Currency ETFs Not Just One-Trick Ponies

January 28, 2009

Currency ETFs are a different asset class than money markets and bond funds. But they also can cut portfolio risks when paired with foreign stocks.


Exchange-traded funds and exchange-traded notes have opened the doors to the average investor by making currency investing cost-effective and as easy as stock trading.

The usefulness of currency ETFs, however, may be more than as just a different sort of long-term asset class or as tactical tools to build a rotating portfolio.

Consider that research is increasingly pointing to relatively attractive long-term growth prospects in emerging and non-U.S. developed markets.

As investors slowly shift more assets to these foreign markets, the need to lessen the effect of currency fluctuations may become more necessary within diversified portfolios.

Sizing Up The Field

A pair of broad-based currency ETFs from PowerShares may offer a way to lessen the effect of currency fluctuations, the DB US Dollar Index Bullish (NYSE: UUP) and the DB US Dollar Bearish Index (NYSE: UDN).

The two indexes track the same index, the Deutsche Bank US Dollar Index. The Bullish UUP holds a long position of the index, while the Bearish UDN holds short positions in the underlying futures contracts that make up the index.

As the dollar rises against many other developed nations' currencies, in general the Bullish Dollar Fund will rise. When investors are holding a broad range of foreign stocks through broad-based ETFs like the iShares MSCI EAFE Index (NYSE: EFA), their portfolio values are negatively affected by these increases in the value of the dollar against the foreign countries they are invested in.

UUP rises when the value of a broad-based fund such as EFA is negatively impacted by currency exchange fluctuations. As such, used correctly, an investor may be able to offset the negative effect of the currency exchange with UUP.


Currencies Hedged By UUP




Japanese yen


British pound


Canadian dollar


Swedish krona


Swiss franc




Any foreign asset's return gives the investor the return of the currency exchange plus the price return of the asset. The graph below shows the currency exchange return from holding the foreign assets within the MSCI EAFE Index as a U.S. investor using annual returns.


Excess Return from Currency Fluctuations EAFE Index USD - EAFE Index Local Currency


The International Monetary Fund (IMF), in its World Economic Outlook Update issued Nov. 6, 2008, projects the output for 2009 in developed markets to be -0.3% relative to 2.2% growth in output for the world. The regions expecting the highest growth in output among developed economies are the most newly industrialized Asian countries.

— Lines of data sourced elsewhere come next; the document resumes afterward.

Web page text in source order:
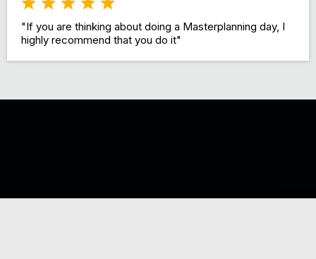
"If you are thinking about doing a Masterplanning day, I
highly recommend that you do it"
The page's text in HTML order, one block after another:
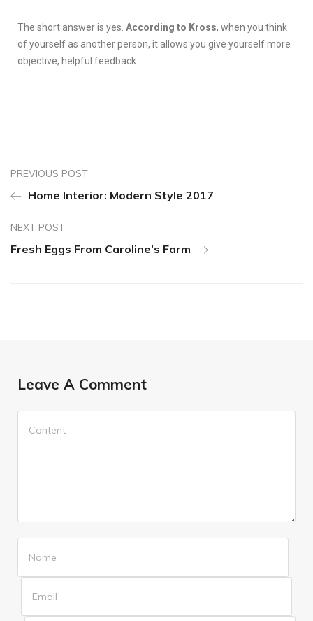
The short answer is yes. According to Kross, when you think
of yourself as another person, it allows you give yourself more
objective, helpful feedback.
PREVIOUS POST
Home Interior: Modern Style 2017
NEXT POST
Fresh Eggs From Caroline’s Farm
Leave A Comment
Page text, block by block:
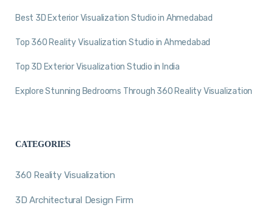
Best 3D Exterior Visualization Studio in Ahmedabad
Top 360 Reality Visualization Studio in Ahmedabad
Top 3D Exterior Visualization Studio in India
Explore Stunning Bedrooms Through 360 Reality Visualization
CATEGORIES
360 Reality Visualization
3D Architectural Design Firm
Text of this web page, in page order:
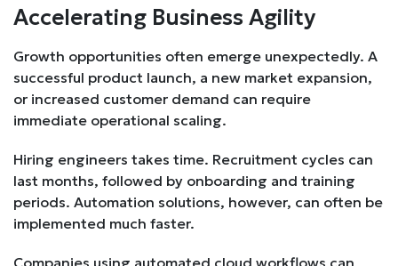
Accelerating Business Agility
Growth opportunities often emerge unexpectedly. A
successful product launch, a new market expansion,
or increased customer demand can require
immediate operational scaling.
Hiring engineers takes time. Recruitment cycles can
last months, followed by onboarding and training
periods. Automation solutions, however, can often be
implemented much faster.
Companies using automated cloud workflows can
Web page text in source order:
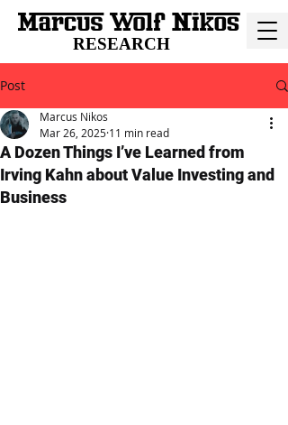
RESEARCH
Post
A Dozen Things I’ve Learned from
Irving Kahn about Value Investing and
Business
Marcus Nikos
Mar 26, 2025 11 min read
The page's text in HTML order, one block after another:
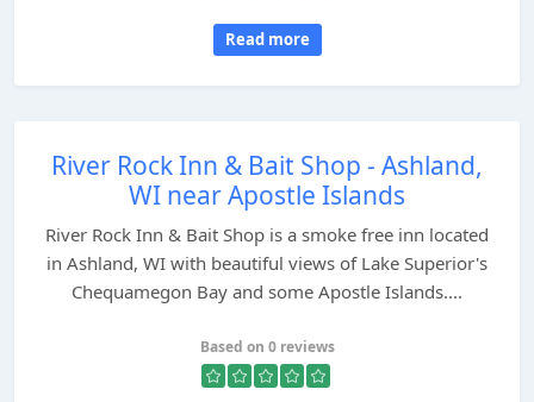
Read more
River Rock Inn & Bait Shop - Ashland,
WI near Apostle Islands
River Rock Inn & Bait Shop is a smoke free inn located
in Ashland, WI with beautiful views of Lake Superior's
Chequamegon Bay and some Apostle Islands....
Based on 0 reviews
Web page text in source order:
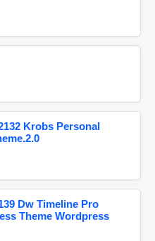
Krobs Personal
Dw Timeline Pro
Theme Wordpress
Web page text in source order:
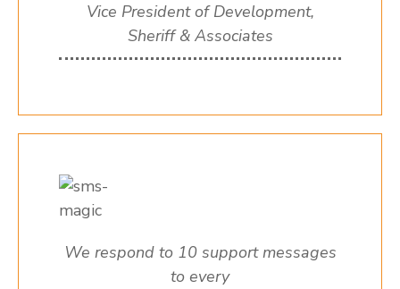
Vice President of Development,
Sheriff & Associates
We respond to 10 support messages
to every
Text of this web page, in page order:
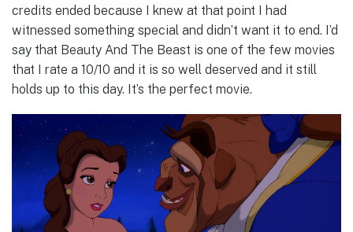
credits ended because I knew at that point I had
witnessed something special and didn’t want it to end. I’d
say that Beauty And The Beast is one of the few movies
that I rate a 10/10 and it is so well deserved and it still
holds up to this day. It’s the perfect movie.
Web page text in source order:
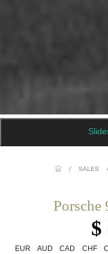
/ SALES /
Porsche
$
EUR AUD CAD CHF
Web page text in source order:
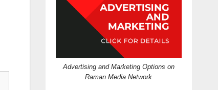
Advertising and Marketing Options on
Raman Media Network
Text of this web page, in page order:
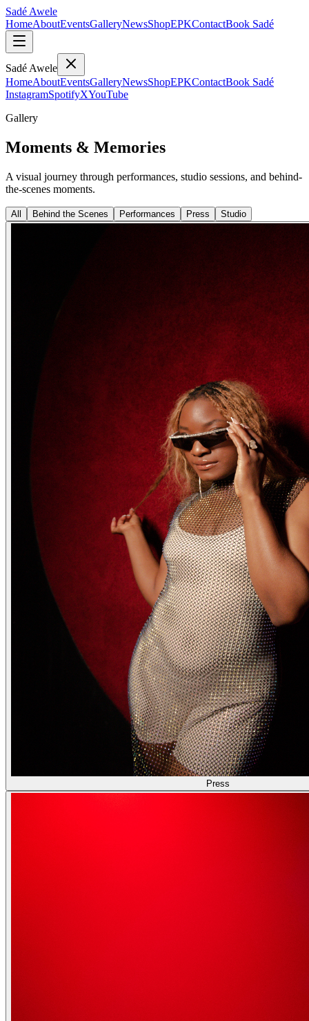
Sadé Awele
HomeAboutEventsGalleryNewsShopEPKContactBook Sadé
Sadé Awele
HomeAboutEventsGalleryNewsShopEPKContactBook Sadé
InstagramSpotifyXYouTube
Gallery
Moments & Memories
A visual journey through performances, studio sessions, and behind-
the-scenes moments.
All Behind the Scenes Performances Press Studio
Press
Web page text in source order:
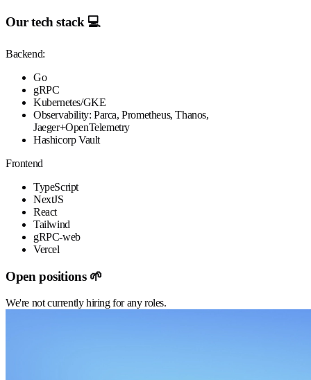
Our tech stack 💻
Backend:
Go
gRPC
Kubernetes/GKE
Observability: Parca, Prometheus, Thanos,
Jaeger+OpenTelemetry
Hashicorp Vault
Frontend
TypeScript
NextJS
React
Tailwind
gRPC-web
Vercel
Open positions 🌱
We're not currently hiring for any roles.
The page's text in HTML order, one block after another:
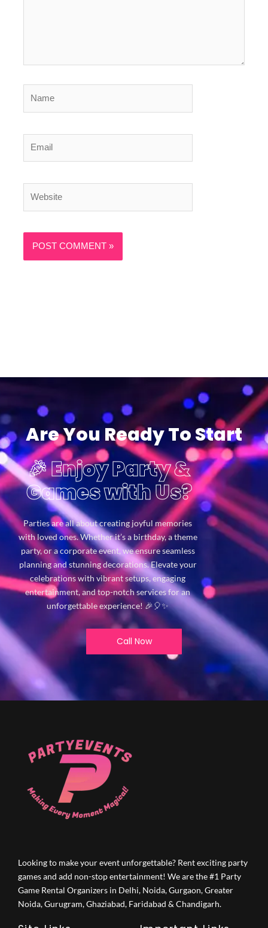
Are You Ready To Start
🎉 Enjoy Party &
Games with Us?
Parties are all about creating joyful memories
with loved ones. Whether it’s a birthday, a theme
party, or a corporate event, we ensure seamless
planning and stunning decorations. Elevate your
celebrations with vibrant setups, engaging
entertainment, and top-notch services for an
unforgettable experience! 🎉🎈✨
Call Now
Looking to make your event unforgettable? Rent exciting party
games and add non-stop entertainment! We are the #1 Party
Game Rental Organizers in Delhi, Noida, Gurgaon, Greater
Noida, Gurugram, Ghaziabad, Faridabad & Chandigarh.
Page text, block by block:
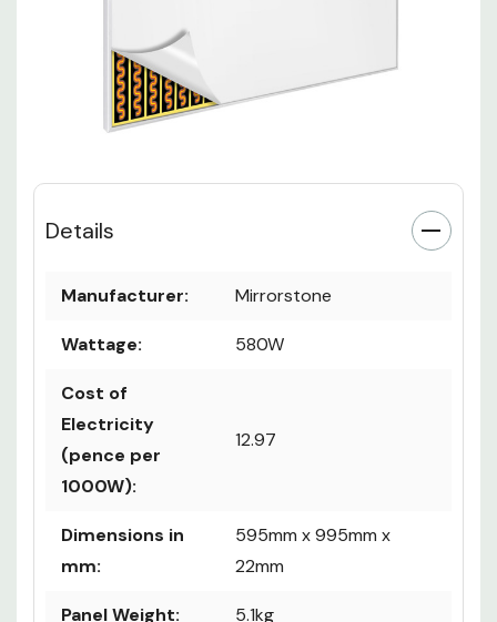
Details
Manufacturer: Mirrorstone
Wattage: 580W
Cost of
Electricity
(pence per
1000W):
12.97
Dimensions in
mm:
595mm x 995mm x
22mm
Panel Weight: 5.1kg
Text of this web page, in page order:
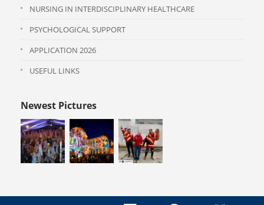
NURSING IN INTERDISCIPLINARY HEALTHCARE
PSYCHOLOGICAL SUPPORT
APPLICATION 2026
USEFUL LINKS
Newest Pictures
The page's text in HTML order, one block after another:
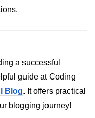
a successful
guide at Coding
Blog. It offers practical
blogging journey!
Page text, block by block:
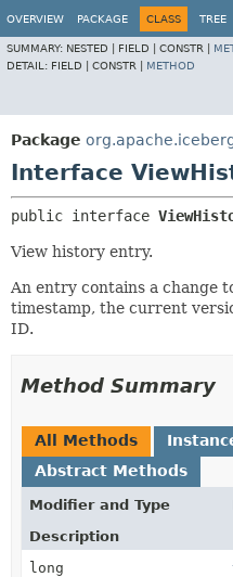
OVERVIEW PACKAGE CLASS TREE
SUMMARY: NESTED | FIELD | CONSTR |
DETAIL: FIELD | CONSTR | METHOD
Package
Interface
public interface
View history entry.
An entry contains a change
timestamp, the current
ID.
Method Summary
All Methods
Abstract Methods
Modifier and Type
Description
long
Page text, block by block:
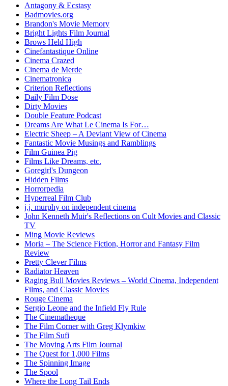
Antagony & Ecstasy
Badmovies.org
Brandon's Movie Memory
Bright Lights Film Journal
Brows Held High
Cinefantastique Online
Cinema Crazed
Cinema de Merde
Cinematronica
Criterion Reflections
Daily Film Dose
Dirty Movies
Double Feature Podcast
Dreams Are What Le Cinema Is For…
Electric Sheep – A Deviant View of Cinema
Fantastic Movie Musings and Ramblings
Film Guinea Pig
Films Like Dreams, etc.
Goregirl's Dungeon
Hidden Films
Horrorpedia
Hyperreal Film Club
j.j. murphy on independent cinema
John Kenneth Muir's Reflections on Cult Movies and Classic
TV
Ming Movie Reviews
Moria – The Science Fiction, Horror and Fantasy Film
Review
Pretty Clever Films
Radiator Heaven
Raging Bull Movies Reviews – World Cinema, Independent
Films, and Classic Movies
Rouge Cinema
Sergio Leone and the Infield Fly Rule
The Cinematheque
The Film Corner with Greg Klymkiw
The Film Sufi
The Moving Arts Film Journal
The Quest for 1,000 Films
The Spinning Image
The Spool
Where the Long Tail Ends
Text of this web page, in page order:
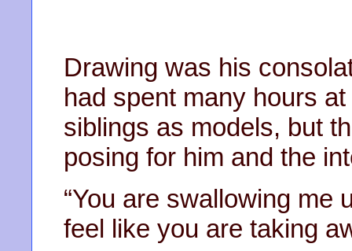
Drawing was his
had spent many hours
siblings as models, but
posing for him and the
“You are swallowing me
feel like you are taking
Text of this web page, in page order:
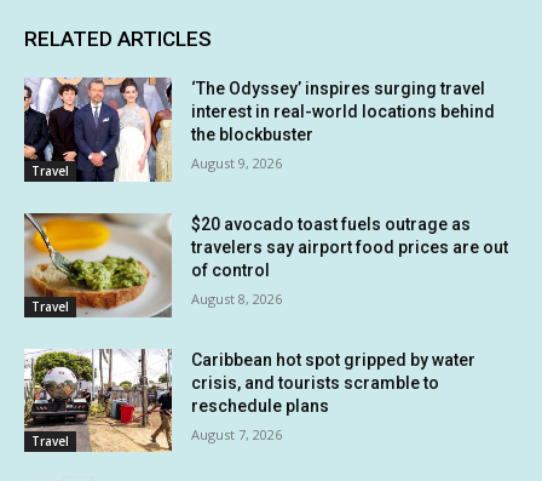
RELATED ARTICLES
Travel
‘The Odyssey’ inspires surging travel
interest in real-world locations behind
the blockbuster
August 9, 2026
Travel
$20 avocado toast fuels outrage as
travelers say airport food prices are out
of control
August 8, 2026
Travel
Caribbean hot spot gripped by water
crisis, and tourists scramble to
reschedule plans
August 7, 2026
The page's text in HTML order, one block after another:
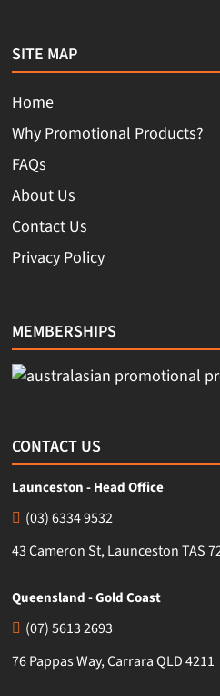
SITE MAP
Home
Why Promotional Products?
FAQs
About Us
Contact Us
Privacy Policy
MEMBERSHIPS
CONTACT US
Launceston - Head Office
(03) 6334 9532
43 Cameron St, Launceston TAS
Queensland - Gold Coast
(07) 5613 2693
76 Pappas Way, Carrara QLD 4211
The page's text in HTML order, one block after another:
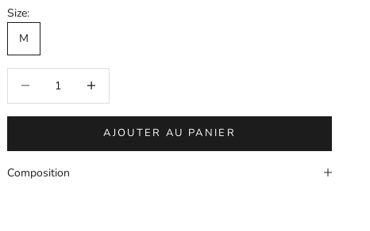
Size:
M
AJOUTER AU PANIER
Composition
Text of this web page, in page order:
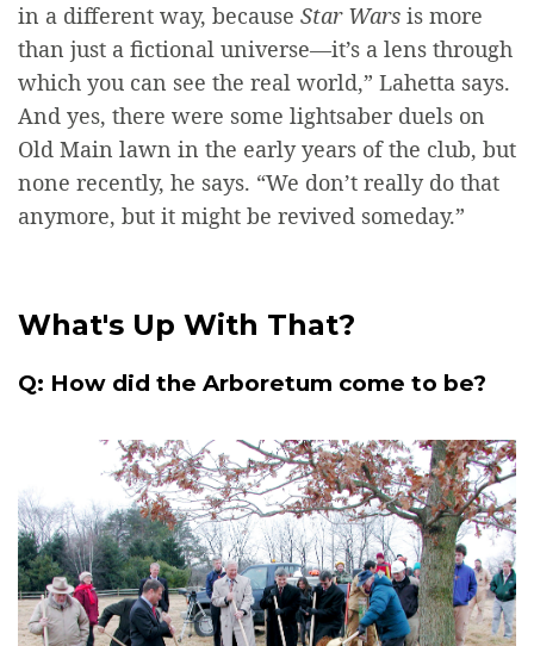
in a different way, because Star Wars is more
than just a fictional universe—it’s a lens through
which you can see the real world,” Lahetta says.
And yes, there were some lightsaber duels on
Old Main lawn in the early years of the club, but
none recently, he says. “We don’t really do that
anymore, but it might be revived someday.”
What's Up With That?
Q: How did the Arboretum come to be?
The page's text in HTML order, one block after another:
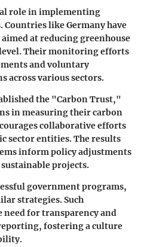
role in implementing
Countries likeGermanyhave
at reducing greenhouse
Their monitoring efforts
and voluntary
across various sectors.
the "Carbon Trust,"
in measuring their carbon
collaborative efforts
sector entities. The results
inform policy adjustments
projects.
government programs,
strategies. Such
for transparency and
fostering a culture
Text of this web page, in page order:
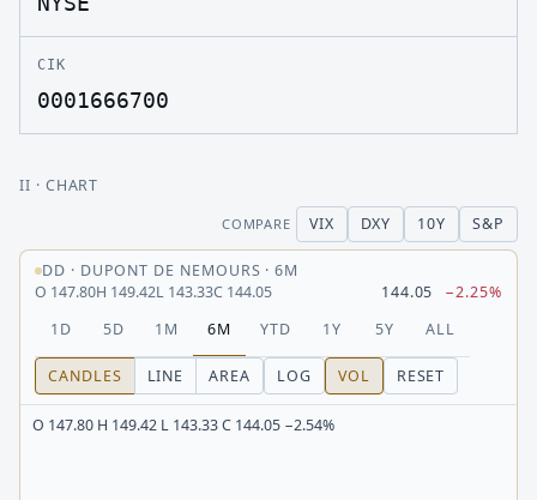
CIK
0001666700
II · CHART
COMPARE VIX DXY 10Y S&P
DD · DUPONT DE NEMOURS ·6M
O 147.80H 149.42L 143.33C 144.05 144.05
−2.25%
1D
5D 1M 6M YTD 1Y 5Y ALL
CANDLES LINE AREA LOG VOL RESET
O 147.80 H 149.42 L 143.33 C 144.05 −2.54%
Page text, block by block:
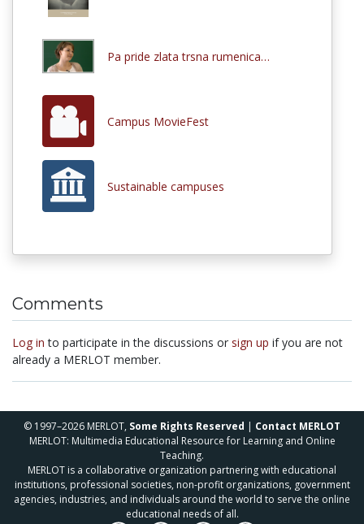
Pa pride zlata trsna rumenica…
Campus MovieFest
Sustainable campuses
Comments
Log in to participate in the discussions or sign up if you are not
already a MERLOT member.
© 1997–2026 MERLOT, Some Rights Reserved | Contact MERLOT
MERLOT: Multimedia Educational Resource for Learning and Online
Teaching.
MERLOT is a collaborative organization partnering with educational
institutions, professional societies, non-profit organizations, government
agencies, industries, and individuals around the world to serve the online
educational needs of all.
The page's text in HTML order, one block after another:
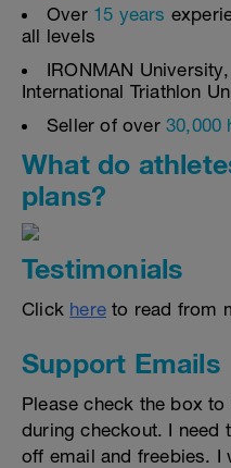
Over 15 years
all levels
IRONMAN
International Triathlon
Seller of over 30,000
What do
plans?
Testimonials
Click here to read from
Support Emails
Please check the box
during checkout. I need
off email and freebies. I
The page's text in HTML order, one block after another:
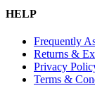
HELP
Frequently
Returns &
Privacy
Terms &
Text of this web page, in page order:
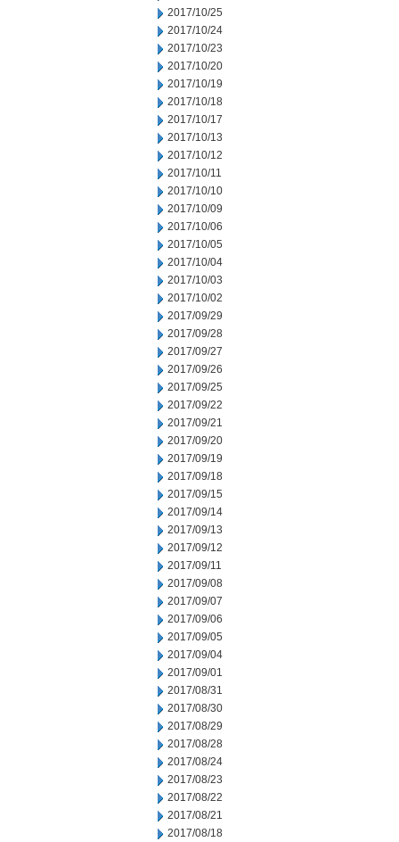
2017/10/25
2017/10/24
2017/10/23
2017/10/20
2017/10/19
2017/10/18
2017/10/17
2017/10/13
2017/10/12
2017/10/11
2017/10/10
2017/10/09
2017/10/06
2017/10/05
2017/10/04
2017/10/03
2017/10/02
2017/09/29
2017/09/28
2017/09/27
2017/09/26
2017/09/25
2017/09/22
2017/09/21
2017/09/20
2017/09/19
2017/09/18
2017/09/15
2017/09/14
2017/09/13
2017/09/12
2017/09/11
2017/09/08
2017/09/07
2017/09/06
2017/09/05
2017/09/04
2017/09/01
2017/08/31
2017/08/30
2017/08/29
2017/08/28
2017/08/24
2017/08/23
2017/08/22
2017/08/21
2017/08/18
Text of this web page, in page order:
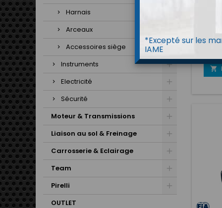
Harnais
Arceaux
Accessoires siège
Instruments
Electricité
Sécurité
Moteur & Transmissions
Liaison au sol & Freinage
Carrosserie & Eclairage
Team
Pirelli
OUTLET
Prix
pour
en vtr,

*Excepté sur les
IAME
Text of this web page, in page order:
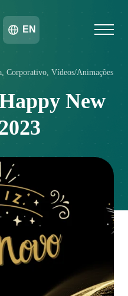
EN
Corporativo, Vídeos/Animações
New
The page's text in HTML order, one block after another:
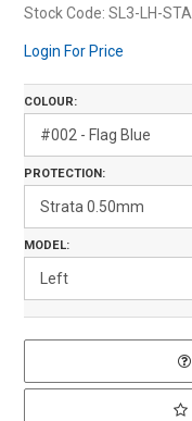
Stock Code: SL3-LH-
Login For Price
COLOUR:
PROTECTION:
MODEL:
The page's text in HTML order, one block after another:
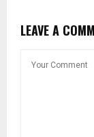
LEAVE A
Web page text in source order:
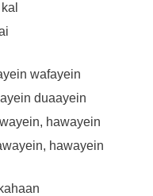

They project that the output for emerging and frontier markets will increase 5.1%. Putting this in perspective, the U.S. and Europe are projected to decrease output by .7% and .5%, respectively, in 2009, compared to 2008; this is to say that outside the U.S., there are significant opportunities for growth. One thing that cannot be overlooked, as U.S. investors invest abroad, is the effect of currency exchange.

In the past, favorable currency exchanges have driven huge excess returns for the U.S. investor. Matt Hougan writes about this affect in his blog. The return on any foreign asset is equal to the price return plus any fluctuations from currency exchanges. The exchange of the U.S. dollar to buy foreign assets through ETFs at times can be significant, as can be seen from the spread between the MSCI EAFE Index denominated in U.S. dollars compared to the local currency.

Through UUP, investors can realize the return from a negative currency exchange, and in general, minimize the effects of increased volatility for the currency exchanges in their ETFs holding foreign assets. As was shown above, returns as reported can differ widely from the actual experience of an investor. Of course, in the past, the U.S. investor has been very happy with the depreciating dollar against the foreign currencies in the MSCI EAFE Index. However, currency movements are hard to predict, and all investors should analyze if offsetting the currency risk in their portfolios is important or needed.